WHAT IS REQUIRED
Below are some records. Write out exactly their lines from the one with "Киевская область - 2208 случаев;" through the one with "Được xếp hạng 0 5 sao", and leave the pictures behind.

___ PROVIDED DATA ___

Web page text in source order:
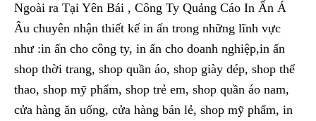
Ngoài ra Tại Yên Bái , Công Ty Quảng Cáo In Ấn Á
Âu chuyên nhận thiết kế in ấn trong những lĩnh vực
như :in ấn cho công ty, in ấn cho doanh nghiệp,in ấn
shop thời trang, shop quần áo, shop giày dép, shop thể
thao, shop mỹ phẩm, shop trẻ em, shop quần áo nam,
cửa hàng ăn uống, cửa hàng bán lẻ, shop mỹ phẩm, in
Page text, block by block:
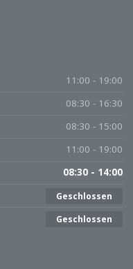
11:00 - 19:00
08:30 - 16:30
08:30 - 15:00
11:00 - 19:00
08:30 - 14:00
Geschlossen
Geschlossen
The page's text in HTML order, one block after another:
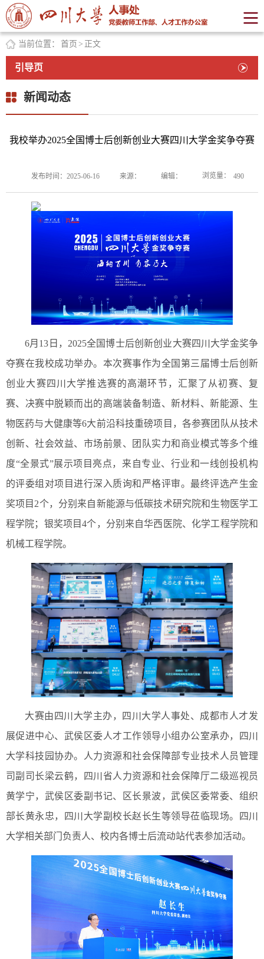
当前位置： 首页 > 正文
引导页
新闻动态
我校举办2025全国博士后创新创业大赛四川大学金奖争夺赛
发布时间：2025-06-16 来源： 编辑： 浏览量： 490
6月13日，2025全国博士后创新创业大赛四川大学金奖争
夺赛在我校成功举办。本次赛事作为全国第三届博士后创新
创业大赛四川大学推选赛的高潮环节，汇聚了从初赛、复
赛、决赛中脱颖而出的高端装备制造、新材料、新能源、生
物医药与大健康等6大前沿科技重磅项目，各参赛团队从技术
创新、社会效益、市场前景、团队实力和商业模式等多个维
度“全景式”展示项目亮点，来自专业、行业和一线创投机构
的评委组对项目进行深入质询和严格评审。最终评选产生金
奖项目2个，分别来自新能源与低碳技术研究院和生物医学工
程学院；银奖项目4个，分别来自华西医院、化学工程学院和
机械工程学院。
大赛由四川大学主办，四川大学人事处、成都市人才发
展促进中心、武侯区委人才工作领导小组办公室承办，四川
大学科技园协办。人力资源和社会保障部专业技术人员管理
司副司长梁云鹤，四川省人力资源和社会保障厅二级巡视员
黄学宁，武侯区委副书记、区长景波，武侯区委常委、组织
部长黄永忠，四川大学副校长赵长生等领导莅临现场。四川
大学相关部门负责人、校内各博士后流动站代表参加活动。
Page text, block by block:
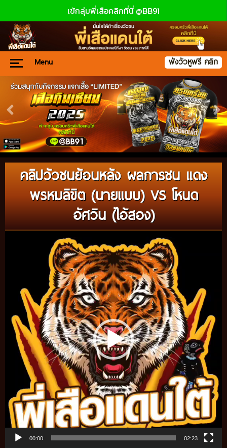
เข้กลุ่มพี่เสือคลิกที่นี่ @BB91
Menu ฟังวัวหูฟรี คลิก
คลิปวัวชนย้อนหลัง ผลการชน แดง
พรหมลิขิต (นายแบบ) VS โหนด
อัศวิน (ไอ้สอง)
00:00 02:23
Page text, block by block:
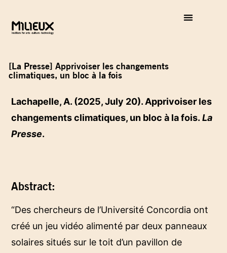
[La Presse] Apprivoiser les changements
climatiques, un bloc à la fois
Lachapelle, A. (2025, July 20). Apprivoiser les
changements climatiques, un bloc à la fois.La
Presse.
Abstract:
“Des chercheurs de l’Université Concordia ont
créé un jeu vidéo alimenté par deux panneaux
solaires situés sur le toit d’un pavillon de
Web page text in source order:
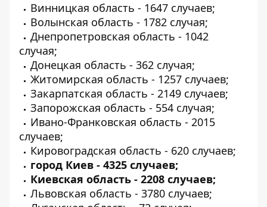
Винницкая область - 1647 случаев;
Волынская область - 1782 случая;
Днепропетровская область - 1042
случая;
Донецкая область - 362 случая;
Житомирская область - 1257 случаев;
Закарпатская область - 2149 случаев;
Запорожская область - 554 случая;
Ивано-Франковская область - 2015
случаев;
Кировоградская область - 620 случаев;
город Киев - 4325 случаев;
Киевская область - 2208 случаев;
Львовская область - 3780 случаев;
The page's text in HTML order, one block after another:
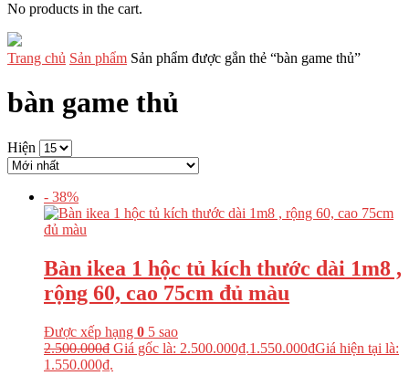
No products in the cart.
Trang chủ Sản phẩm Sản phẩm được gắn thẻ “bàn game thủ”
bàn game thủ
Hiện
- 38%
Bàn ikea 1 hộc tủ kích thước dài 1m8 ,
rộng 60, cao 75cm đủ màu
Được xếp hạng 0 5 sao
2.500.000₫ Giá gốc là: 2.500.000₫.1.550.000₫Giá hiện tại là:
1.550.000₫.
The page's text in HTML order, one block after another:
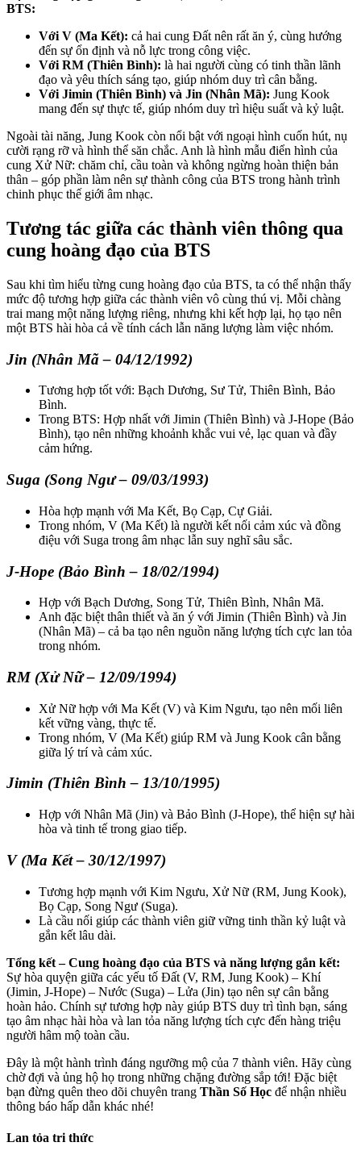
BTS:
Với V (Ma Kết): cả hai cung Đất nên rất ăn ý, cùng hướng
đến sự ổn định và nỗ lực trong công việc.
Với RM (Thiên Bình): là hai người cùng có tinh thần lãnh
đạo và yêu thích sáng tạo, giúp nhóm duy trì cân bằng.
Với Jimin (Thiên Bình) và Jin (Nhân Mã): Jung Kook
mang đến sự thực tế, giúp nhóm duy trì hiệu suất và kỷ luật.
Ngoài tài năng, Jung Kook còn nổi bật với ngoại hình cuốn hút, nụ
cười rạng rỡ và hình thể săn chắc. Anh là hình mẫu điển hình của
cung Xử Nữ: chăm chỉ, cầu toàn và không ngừng hoàn thiện bản
thân – góp phần làm nên sự thành công của BTS trong hành trình
chinh phục thế giới âm nhạc.
Tương tác giữa các thành viên thông qua
cung hoàng đạo của BTS
Sau khi tìm hiểu từng cung hoàng đạo của BTS, ta có thể nhận thấy
mức độ tương hợp giữa các thành viên vô cùng thú vị. Mỗi chàng
trai mang một năng lượng riêng, nhưng khi kết hợp lại, họ tạo nên
một BTS hài hòa cả về tính cách lẫn năng lượng làm việc nhóm.
Jin (Nhân Mã – 04/12/1992)
Tương hợp tốt với: Bạch Dương, Sư Tử, Thiên Bình, Bảo
Bình.
Trong BTS: Hợp nhất với Jimin (Thiên Bình) và J-Hope (Bảo
Bình), tạo nên những khoảnh khắc vui vẻ, lạc quan và đầy
cảm hứng.
Suga (Song Ngư – 09/03/1993)
Hòa hợp mạnh với Ma Kết, Bọ Cạp, Cự Giải.
Trong nhóm, V (Ma Kết) là người kết nối cảm xúc và đồng
điệu với Suga trong âm nhạc lẫn suy nghĩ sâu sắc.
J-Hope (Bảo Bình – 18/02/1994)
Hợp với Bạch Dương, Song Tử, Thiên Bình, Nhân Mã.
Anh đặc biệt thân thiết và ăn ý với Jimin (Thiên Bình) và Jin
(Nhân Mã) – cả ba tạo nên nguồn năng lượng tích cực lan tỏa
trong nhóm.
RM (Xử Nữ – 12/09/1994)
Xử Nữ hợp với Ma Kết (V) và Kim Ngưu, tạo nên mối liên
kết vững vàng, thực tế.
Trong nhóm, V (Ma Kết) giúp RM và Jung Kook cân bằng
giữa lý trí và cảm xúc.
Jimin (Thiên Bình – 13/10/1995)
Hợp với Nhân Mã (Jin) và Bảo Bình (J-Hope), thể hiện sự hài
hòa và tinh tế trong giao tiếp.
V (Ma Kết – 30/12/1997)
Tương hợp mạnh với Kim Ngưu, Xử Nữ (RM, Jung Kook),
Bọ Cạp, Song Ngư (Suga).
Là cầu nối giúp các thành viên giữ vững tinh thần kỷ luật và
gắn kết lâu dài.
Tổng kết – Cung hoàng đạo của BTS và năng lượng gắn kết:
Sự hòa quyện giữa các yếu tố Đất (V, RM, Jung Kook) – Khí
(Jimin, J-Hope) – Nước (Suga) – Lửa (Jin) tạo nên sự cân bằng
hoàn hảo. Chính sự tương hợp này giúp BTS duy trì tình bạn, sáng
tạo âm nhạc hài hòa và lan tỏa năng lượng tích cực đến hàng triệu
người hâm mộ toàn cầu.
Đây là một hành trình đáng ngưỡng mộ của 7 thành viên. Hãy cùng
chờ đợi và ủng hộ họ trong những chặng đường sắp tới! Đặc biệt
bạn đừng quên theo dõi chuyên trang Thần Số Học để nhận nhiều
thông báo hấp dẫn khác nhé!
Lan tỏa tri thức
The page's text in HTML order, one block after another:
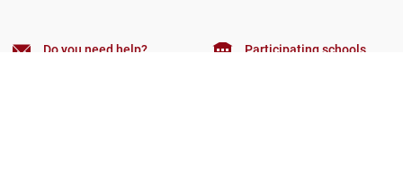
Do you need help? Participating schools
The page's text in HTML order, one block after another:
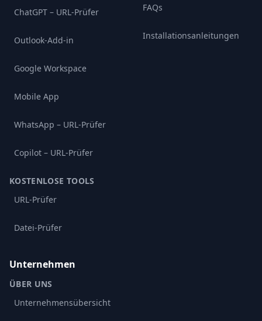
ChatGPT – URL-Prüfer
Outlook-Add-in
Google Workspace
Mobile App
WhatsApp – URL-Prüfer
Copilot – URL-Prüfer
KOSTENLOSE TOOLS
URL-Prüfer
Datei-Prüfer
FAQs
Installationsanleitungen
Unternehmen
ÜBER UNS
Unternehmensübersicht
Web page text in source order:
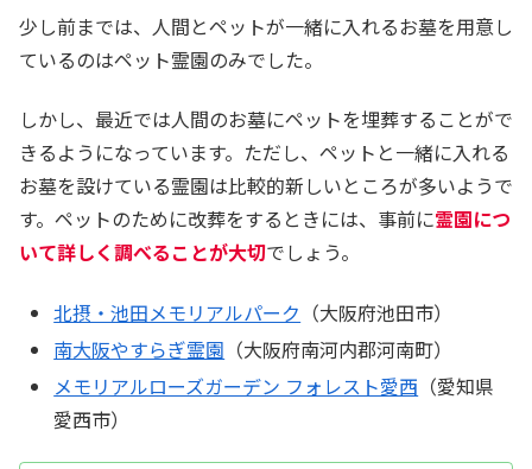
少し前までは、人間とペットが一緒に入れるお墓を用意し
ているのはペット霊園のみでした。
しかし、最近では人間のお墓にペットを埋葬することがで
きるようになっています。ただし、ペットと一緒に入れる
お墓を設けている霊園は比較的新しいところが多いようで
す。ペットのために改葬をするときには、事前に霊園につ
いて詳しく調べることが大切でしょう。
北摂・池田メモリアルパーク （大阪府池田市）
南大阪やすらぎ霊園 （大阪府南河内郡河南町）
メモリアルローズガーデン フォレスト愛西 （愛知県
愛西市）
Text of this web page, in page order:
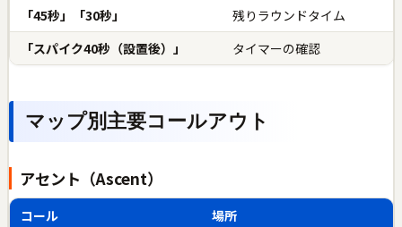
「45秒」「30秒」
残りラウンドタイム
「スパイク40秒（設置後）」
タイマーの確認
マップ別主要コールアウト
アセント（Ascent）
コール
場所
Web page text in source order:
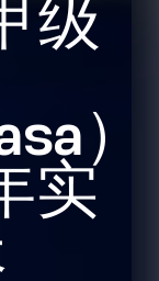
级
）
实
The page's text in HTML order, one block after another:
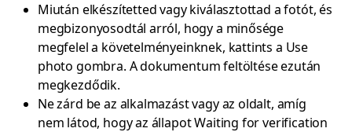
Miután elkészítetted vagy kiválasztottad a fotót, és
megbizonyosodtál arról, hogy a minősége
megfelel a követelményeinknek, kattints a Use
photo gombra. A dokumentum feltöltése ezután
megkezdődik.
Ne zárd be az alkalmazást vagy az oldalt, amíg
nem látod, hogy az állapot Waiting for verification
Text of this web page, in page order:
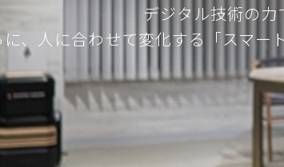
デジタル技術の力
に、人に合わせて変化する「スマ
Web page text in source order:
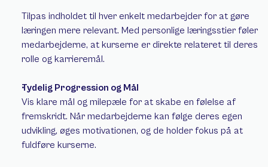
Tilpas indholdet til hver enkelt medarbejder for at gøre
læringen mere relevant. Med personlige læringsstier føler
medarbejderne, at kurserne er direkte relateret til deres
rolle og karrieremål.
Tydelig Progression og Mål
Vis klare mål og milepæle for at skabe en følelse af
fremskridt. Når medarbejderne kan følge deres egen
udvikling, øges motivationen, og de holder fokus på at
fuldføre kurserne.
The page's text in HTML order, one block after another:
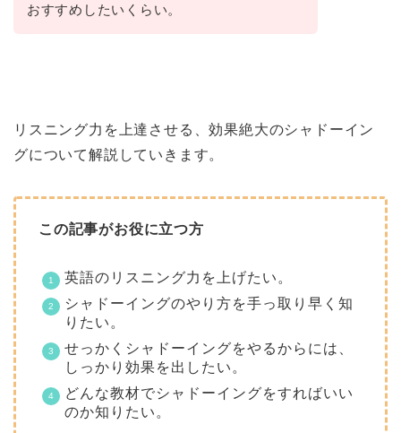
おすすめしたいくらい。
リスニング力を上達させる、効果絶大のシャドーイン
グについて解説していきます。
この記事がお役に立つ方
英語のリスニング力を上げたい。
シャドーイングのやり方を手っ取り早く知
りたい。
せっかくシャドーイングをやるからには、
しっかり効果を出したい。
どんな教材でシャドーイングをすればいい
のか知りたい。
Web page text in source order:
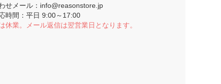
せメール： info@reasonstore.jp
時間： 平日 9:00～17:00
休業。メール返信は翌営業日となります。
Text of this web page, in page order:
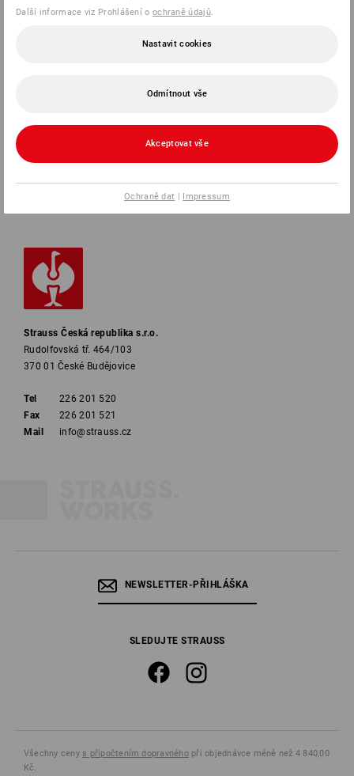
SERVIS 226 201 520
Strauss Česká republika s.r.o.
Rudolfovská tř. 464/103
370 01 České Budějovice
Tel
226 201 520
Fax
226 201 521
Mail
info@strauss.cz
NEWSLETTER-PŘIHLÁŠKA
SLEDUJTE STRAUSS
Všechny ceny s připočtením dopravnéhopři objednávce méně než 4 840,00
Kč.
Další informace viz Prohlášení o ochraně údajů.
Nastavit cookies
Odmítnout vše
Akceptovat vše
Ochraně dat | Impressum

___

RESPONSE AREA
Киевская область - 2208 случаев;
Львовская область - 3780 случаев;
The page's text in HTML order, one block after another:
No products in the cart.
Trang chủ Sản phẩm Sản phẩm được gắn thẻ “bàn game thủ”
bàn game thủ
Hiện
- 38%
Bàn ikea 1 hộc tủ kích thước dài 1m8 ,
rộng 60, cao 75cm đủ màu
Được xếp hạng 0 5 sao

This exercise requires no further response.